The Size of A Business Soul II

For a new perspective on what you’re trying to do with your company, read: Small Giants: Companies That Chose to Be Great Instead of Big by Bo Burlingham.

Most articles about entrepreneurship make a simple and often unexamined assumption: great businesses are naturally turbo-charged growth machines. A whole generation of highly visible entrepreneurs such as Anita Roddick of the Body Shop, Ben and Jerry’s of ice cream, and Yvon Chouinard fueled this tacit equation by using their very loud progressive values as a marketing tool. Their ability to leverage their public profiles into huge and profitable growth created a virtuous cycle, where profits afforded them the luxury of progressive policies and ever ambitious positioning of their personal platforms.

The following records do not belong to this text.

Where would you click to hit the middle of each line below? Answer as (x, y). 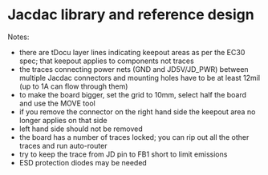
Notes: (18, 37)
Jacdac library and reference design (131, 15)
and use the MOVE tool (57, 103)
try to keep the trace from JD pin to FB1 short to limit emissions (123, 154)
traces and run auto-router (63, 145)
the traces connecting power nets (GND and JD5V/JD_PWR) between (134, 69)
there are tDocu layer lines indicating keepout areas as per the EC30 (132, 52)
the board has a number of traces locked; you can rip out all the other (134, 137)
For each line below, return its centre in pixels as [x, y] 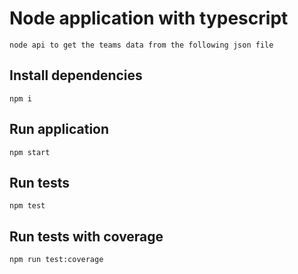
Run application [59, 129]
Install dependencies [76, 75]
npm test [27, 206]
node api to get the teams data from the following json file [141, 45]
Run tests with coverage [86, 236]
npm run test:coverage [56, 260]
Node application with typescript [149, 18]
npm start [30, 152]
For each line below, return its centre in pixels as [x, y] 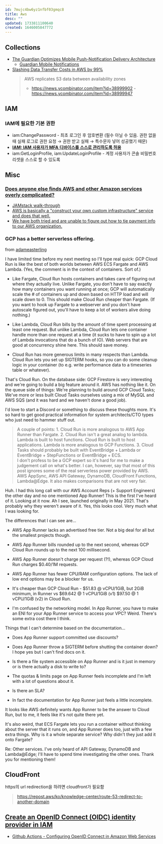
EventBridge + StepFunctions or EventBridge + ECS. [69, 455]
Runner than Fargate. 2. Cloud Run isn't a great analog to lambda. [82, 434]
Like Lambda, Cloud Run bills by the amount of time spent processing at [84, 324]
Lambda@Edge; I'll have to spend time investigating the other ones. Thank [80, 754]
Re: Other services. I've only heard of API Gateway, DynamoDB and [72, 749]
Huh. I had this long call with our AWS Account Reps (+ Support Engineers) [80, 490]
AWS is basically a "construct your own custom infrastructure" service [83, 211]
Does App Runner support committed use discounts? [65, 637]
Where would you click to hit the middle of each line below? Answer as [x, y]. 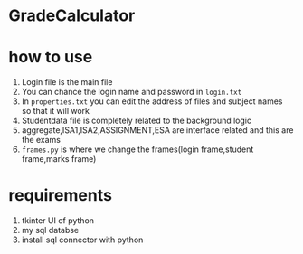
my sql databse [50, 230]
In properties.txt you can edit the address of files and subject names [152, 101]
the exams [41, 140]
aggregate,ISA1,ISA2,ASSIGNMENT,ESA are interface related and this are [157, 130]
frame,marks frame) [59, 159]
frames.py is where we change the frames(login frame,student [137, 149]
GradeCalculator [72, 16]
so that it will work [56, 111]
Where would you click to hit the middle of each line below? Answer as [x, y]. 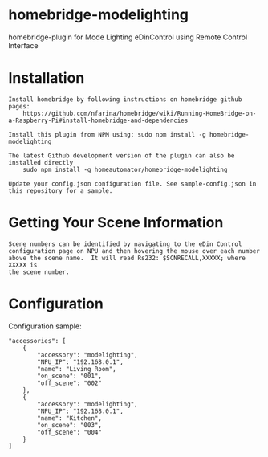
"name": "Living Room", [77, 369]
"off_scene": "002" [70, 383]
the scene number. [39, 272]
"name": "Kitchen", [70, 418]
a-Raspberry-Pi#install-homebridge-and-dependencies [98, 120]
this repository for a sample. [61, 190]
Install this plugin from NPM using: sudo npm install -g [107, 134]
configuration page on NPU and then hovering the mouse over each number [134, 251]
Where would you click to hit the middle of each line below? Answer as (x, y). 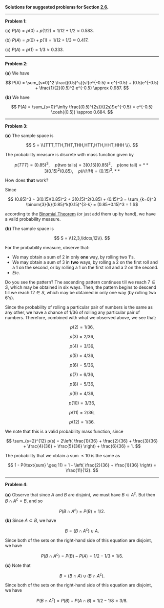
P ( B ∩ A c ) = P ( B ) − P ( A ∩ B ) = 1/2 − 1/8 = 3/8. (82, 600)
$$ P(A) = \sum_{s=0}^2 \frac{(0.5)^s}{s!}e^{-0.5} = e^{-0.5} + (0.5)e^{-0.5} (82, 82)
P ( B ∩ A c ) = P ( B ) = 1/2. (82, 511)
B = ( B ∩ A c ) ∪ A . (82, 530)
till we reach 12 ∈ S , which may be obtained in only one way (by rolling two (81, 293)
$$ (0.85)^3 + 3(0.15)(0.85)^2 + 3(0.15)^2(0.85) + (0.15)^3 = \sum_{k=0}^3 (82, 199)
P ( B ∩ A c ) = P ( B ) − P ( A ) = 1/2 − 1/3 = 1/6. (82, 555)
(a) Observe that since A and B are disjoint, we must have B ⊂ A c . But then (80, 494)
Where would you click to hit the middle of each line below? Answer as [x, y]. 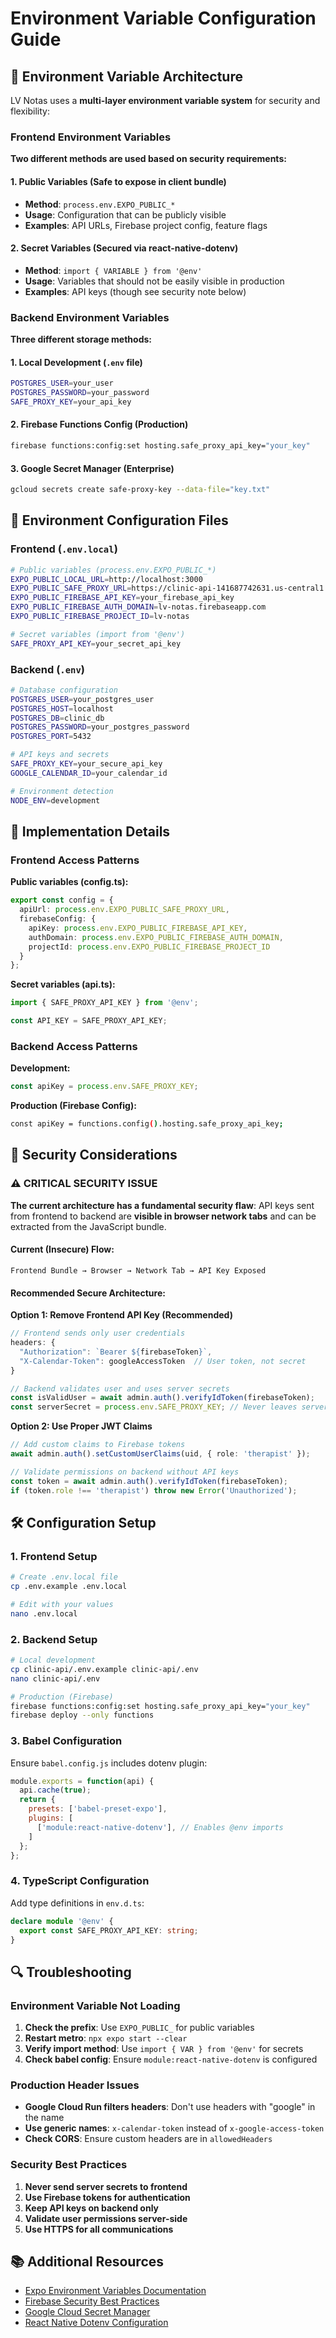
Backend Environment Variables [90, 317]
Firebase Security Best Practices [92, 2301]
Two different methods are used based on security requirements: [148, 159]
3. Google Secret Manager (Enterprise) [92, 468]
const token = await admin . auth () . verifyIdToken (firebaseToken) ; [149, 1481]
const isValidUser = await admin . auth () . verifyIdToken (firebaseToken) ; [162, 1398]
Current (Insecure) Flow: [62, 1249]
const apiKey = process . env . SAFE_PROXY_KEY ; [104, 1087]
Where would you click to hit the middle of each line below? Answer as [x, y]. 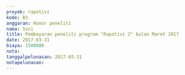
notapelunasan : [25, 62]
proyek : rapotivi [28, 12]
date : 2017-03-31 [28, 40]
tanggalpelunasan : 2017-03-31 [44, 57]
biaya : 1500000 [25, 46]
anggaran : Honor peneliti [39, 23]
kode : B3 [17, 18]
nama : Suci [20, 29]
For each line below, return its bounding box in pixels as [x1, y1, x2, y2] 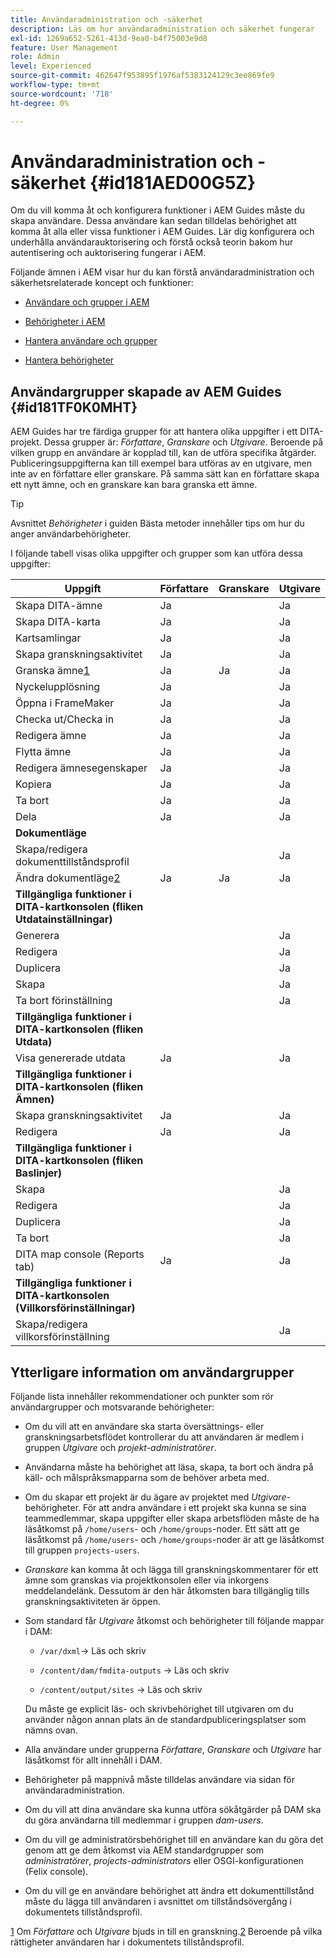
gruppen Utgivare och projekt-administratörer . [24, 1442, 217, 1454]
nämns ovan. [24, 1724, 78, 1736]
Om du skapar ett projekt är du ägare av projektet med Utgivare [24, 1491, 287, 1503]
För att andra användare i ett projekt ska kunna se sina [83, 1502, 307, 1514]
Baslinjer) [15, 1166, 63, 1180]
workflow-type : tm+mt [10, 80, 101, 90]
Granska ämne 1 [15, 664, 91, 678]
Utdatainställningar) [15, 912, 113, 926]
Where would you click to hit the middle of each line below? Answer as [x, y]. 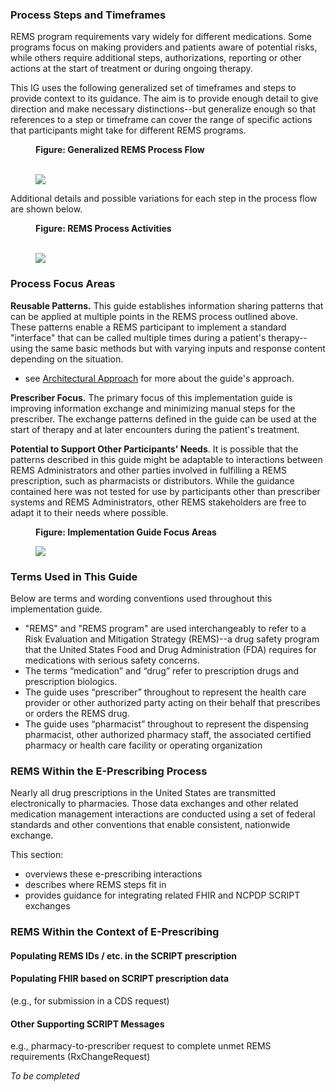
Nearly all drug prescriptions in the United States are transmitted [143, 793]
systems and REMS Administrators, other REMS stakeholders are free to [158, 502]
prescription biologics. [71, 681]
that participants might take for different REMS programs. [128, 130]
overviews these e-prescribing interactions [113, 874]
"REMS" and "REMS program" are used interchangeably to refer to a [165, 628]
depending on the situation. [67, 359]
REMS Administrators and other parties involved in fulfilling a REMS [148, 470]
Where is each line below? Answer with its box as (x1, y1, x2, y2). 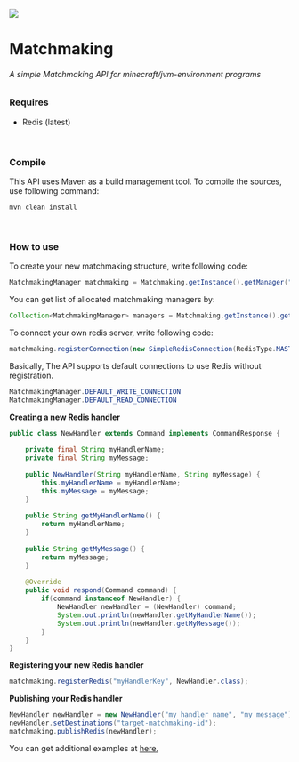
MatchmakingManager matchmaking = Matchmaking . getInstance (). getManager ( (9, 278, 289, 287)
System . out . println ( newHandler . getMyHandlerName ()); (56, 610, 256, 620)
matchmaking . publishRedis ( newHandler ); (9, 726, 158, 735)
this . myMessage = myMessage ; (41, 486, 149, 495)
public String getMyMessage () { (25, 544, 145, 553)
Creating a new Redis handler (9, 412, 121, 422)
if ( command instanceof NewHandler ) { (41, 594, 181, 604)
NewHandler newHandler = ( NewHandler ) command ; (56, 603, 238, 612)
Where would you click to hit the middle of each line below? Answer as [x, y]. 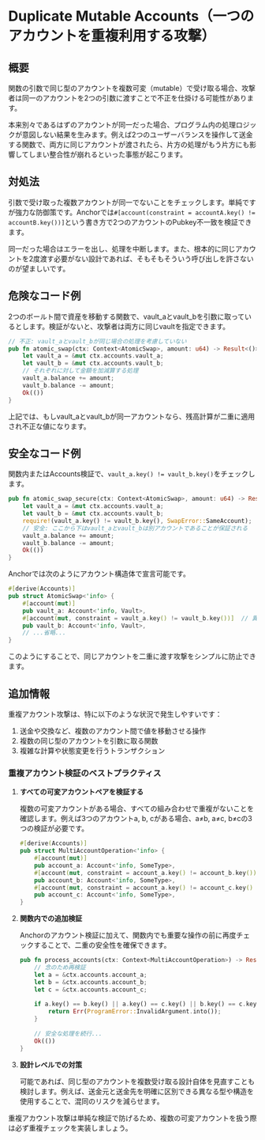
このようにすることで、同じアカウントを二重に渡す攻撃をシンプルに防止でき [132, 657]
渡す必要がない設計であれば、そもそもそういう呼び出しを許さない [147, 259]
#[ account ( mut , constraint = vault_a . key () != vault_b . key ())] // [135, 618]
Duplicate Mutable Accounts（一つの [131, 16]
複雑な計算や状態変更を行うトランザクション [92, 751]
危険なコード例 [45, 296]
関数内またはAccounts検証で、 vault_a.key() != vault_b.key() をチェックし [132, 474]
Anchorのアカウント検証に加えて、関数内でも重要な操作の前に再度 [128, 935]
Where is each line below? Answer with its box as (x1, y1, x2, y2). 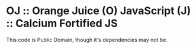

The question is: at what cost? Sure, these companies did great things. For a time. For how long? Hard to say. And for how many? Also a challenge. As Burlingham, a former colleague (and okay, a friend) says of Small Giants, “The book challenges people to think about what makes a great company.” As one of the key writers and editors for Inc. magazine in its heyday, Bo was one of the most important people to elevate the profile of charismatic entrepreneurial companies such as the ones noted above. As he notes, “When a company has charisma you want to be associated with it.”

But today his definition of charisma, soul, of, for lack of a better word, “it,” has evolved. Burlingham now focuses on great companies whose spirit is defined by different measures. For this book, he wrote about exemplary companies whose founder or founding team rejected growth for growth’s sake so as to maintain control over what they considered more important factors: quality of company, ties to community, quality of jobs, and sense of purpose. “What sets the companies apart is the extent to which the higher purpose is woven into the fabric of the business. It has to be a constant presence, a part of the everyday life of the company, that people never lose sight of, as so happens with mission statements.”

While this type of statement sounds hopelessly and almost unattainably aspirational, one of the joys of this book is the way that Bo details precisely how real companies have made the real choices to live by such a daunting purpose. You will recognize companies like Zingerman’s Deli; others will be fresh to you. Bo has gotten some nice coverage of his book, and his excellent website has myriad links and nice excerpts. Go, buy, discuss.